● **Exercise**: The entries that follow need to be printed exactly as they are, minus any pictures.

Start of Data listing

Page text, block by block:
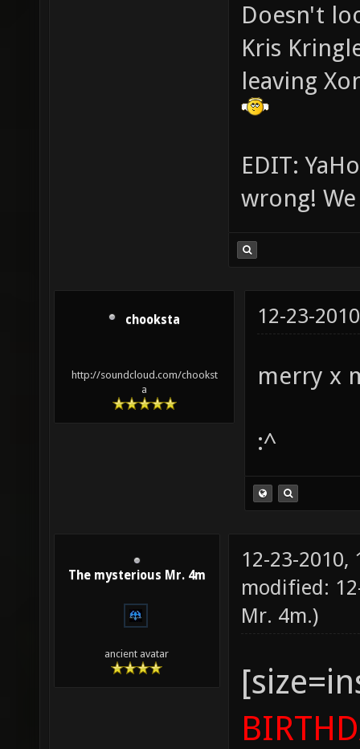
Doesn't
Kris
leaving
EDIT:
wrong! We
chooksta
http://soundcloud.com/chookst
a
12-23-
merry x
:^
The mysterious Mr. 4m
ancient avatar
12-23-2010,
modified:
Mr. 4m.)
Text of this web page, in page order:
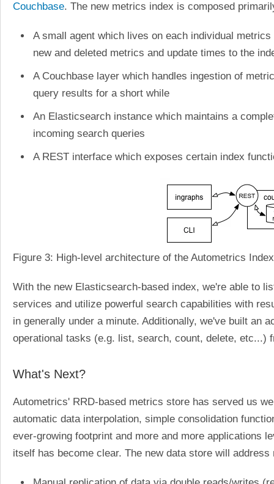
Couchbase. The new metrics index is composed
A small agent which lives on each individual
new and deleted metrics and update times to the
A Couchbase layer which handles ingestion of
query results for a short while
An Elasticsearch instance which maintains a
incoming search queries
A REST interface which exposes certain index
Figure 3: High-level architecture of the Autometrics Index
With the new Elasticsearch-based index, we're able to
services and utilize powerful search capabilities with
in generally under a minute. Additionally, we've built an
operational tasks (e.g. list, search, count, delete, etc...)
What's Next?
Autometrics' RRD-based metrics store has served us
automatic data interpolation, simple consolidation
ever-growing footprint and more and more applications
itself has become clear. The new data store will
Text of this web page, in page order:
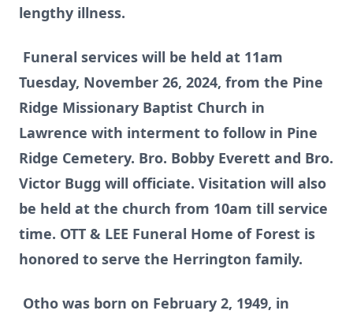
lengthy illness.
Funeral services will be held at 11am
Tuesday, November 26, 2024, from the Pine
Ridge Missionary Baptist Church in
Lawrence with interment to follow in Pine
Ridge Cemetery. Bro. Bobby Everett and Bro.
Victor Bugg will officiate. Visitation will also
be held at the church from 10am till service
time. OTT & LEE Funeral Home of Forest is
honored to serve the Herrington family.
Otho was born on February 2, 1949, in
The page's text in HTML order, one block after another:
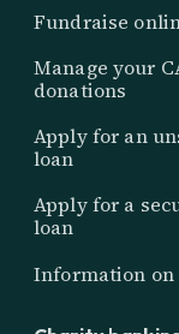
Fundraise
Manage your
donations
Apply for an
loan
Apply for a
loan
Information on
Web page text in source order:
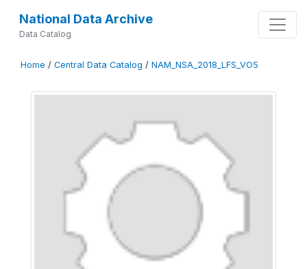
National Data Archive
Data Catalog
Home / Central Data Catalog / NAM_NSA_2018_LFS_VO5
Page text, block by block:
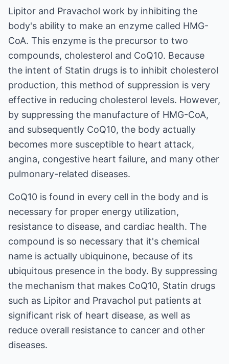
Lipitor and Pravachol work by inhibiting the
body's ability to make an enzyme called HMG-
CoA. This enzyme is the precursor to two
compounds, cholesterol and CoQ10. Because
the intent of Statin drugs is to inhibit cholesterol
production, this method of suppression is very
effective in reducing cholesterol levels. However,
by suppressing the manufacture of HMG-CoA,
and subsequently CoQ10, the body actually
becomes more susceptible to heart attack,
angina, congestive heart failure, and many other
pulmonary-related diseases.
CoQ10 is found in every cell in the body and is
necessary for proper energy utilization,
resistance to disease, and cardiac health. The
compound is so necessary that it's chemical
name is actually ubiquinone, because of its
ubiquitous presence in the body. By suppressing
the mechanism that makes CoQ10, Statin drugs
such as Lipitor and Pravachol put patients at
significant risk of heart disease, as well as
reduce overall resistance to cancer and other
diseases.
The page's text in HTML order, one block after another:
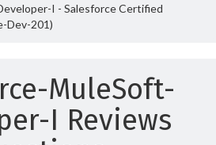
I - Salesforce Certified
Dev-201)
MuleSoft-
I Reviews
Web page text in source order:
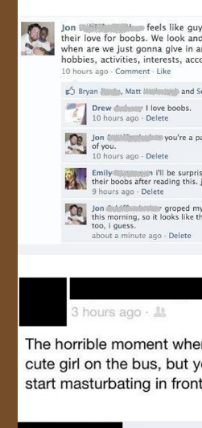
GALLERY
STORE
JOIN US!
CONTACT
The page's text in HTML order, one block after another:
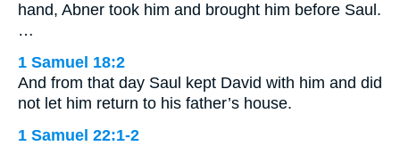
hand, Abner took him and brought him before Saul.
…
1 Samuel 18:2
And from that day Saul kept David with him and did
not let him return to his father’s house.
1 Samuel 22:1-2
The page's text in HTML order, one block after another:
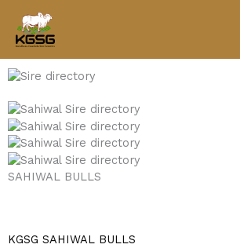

End of Data listing

● **Answer to this task**:
Page text, block by block:
Doesn't
Kris
leaving
EDIT:
wrong! We
chooksta
http://soundcloud.com/chookst
a
12-23-
merry x
:^
The mysterious Mr. 4m
ancient avatar
12-23-2010,
modified:
Mr. 4m.)
Text of this web page, in page order:
Couchbase. The new metrics index is composed
A small agent which lives on each individual
new and deleted metrics and update times to the
A Couchbase layer which handles ingestion of
query results for a short while
An Elasticsearch instance which maintains a
incoming search queries
A REST interface which exposes certain index
Figure 3: High-level architecture of the Autometrics Index
With the new Elasticsearch-based index, we're able to
services and utilize powerful search capabilities with
in generally under a minute. Additionally, we've built an
operational tasks (e.g. list, search, count, delete, etc...)
What's Next?
Autometrics' RRD-based metrics store has served us
automatic data interpolation, simple consolidation
ever-growing footprint and more and more applications
itself has become clear. The new data store will
Text of this web page, in page order:
lengthy illness.
Funeral services will be held at 11am
Tuesday, November 26, 2024, from the Pine
Ridge Missionary Baptist Church in
Lawrence with interment to follow in Pine
Ridge Cemetery. Bro. Bobby Everett and Bro.
Victor Bugg will officiate. Visitation will also
be held at the church from 10am till service
time. OTT & LEE Funeral Home of Forest is
honored to serve the Herrington family.
Otho was born on February 2, 1949, in
The page's text in HTML order, one block after another:
Fundraise
Manage your
donations
Apply for an
loan
Apply for a
loan
Information on
Web page text in source order:
National Data Archive
Data Catalog
Home / Central Data Catalog / NAM_NSA_2018_LFS_VO5
Page text, block by block:
Lipitor and Pravachol work by inhibiting the
body's ability to make an enzyme called HMG-
CoA. This enzyme is the precursor to two
compounds, cholesterol and CoQ10. Because
the intent of Statin drugs is to inhibit cholesterol
production, this method of suppression is very
effective in reducing cholesterol levels. However,
by suppressing the manufacture of HMG-CoA,
and subsequently CoQ10, the body actually
becomes more susceptible to heart attack,
angina, congestive heart failure, and many other
pulmonary-related diseases.
CoQ10 is found in every cell in the body and is
necessary for proper energy utilization,
resistance to disease, and cardiac health. The
compound is so necessary that it's chemical
name is actually ubiquinone, because of its
ubiquitous presence in the body. By suppressing
the mechanism that makes CoQ10, Statin drugs
such as Lipitor and Pravachol put patients at
significant risk of heart disease, as well as
reduce overall resistance to cancer and other
diseases.
The page's text in HTML order, one block after another:
I - Salesforce Certified
Dev-201)
MuleSoft-
I Reviews
Web page text in source order:
GALLERY
STORE
JOIN US!
CONTACT
The page's text in HTML order, one block after another:
hand, Abner took him and brought him before Saul.
…
1 Samuel 18:2
And from that day Saul kept David with him and did
not let him return to his father’s house.
1 Samuel 22:1-2
The page's text in HTML order, one block after another:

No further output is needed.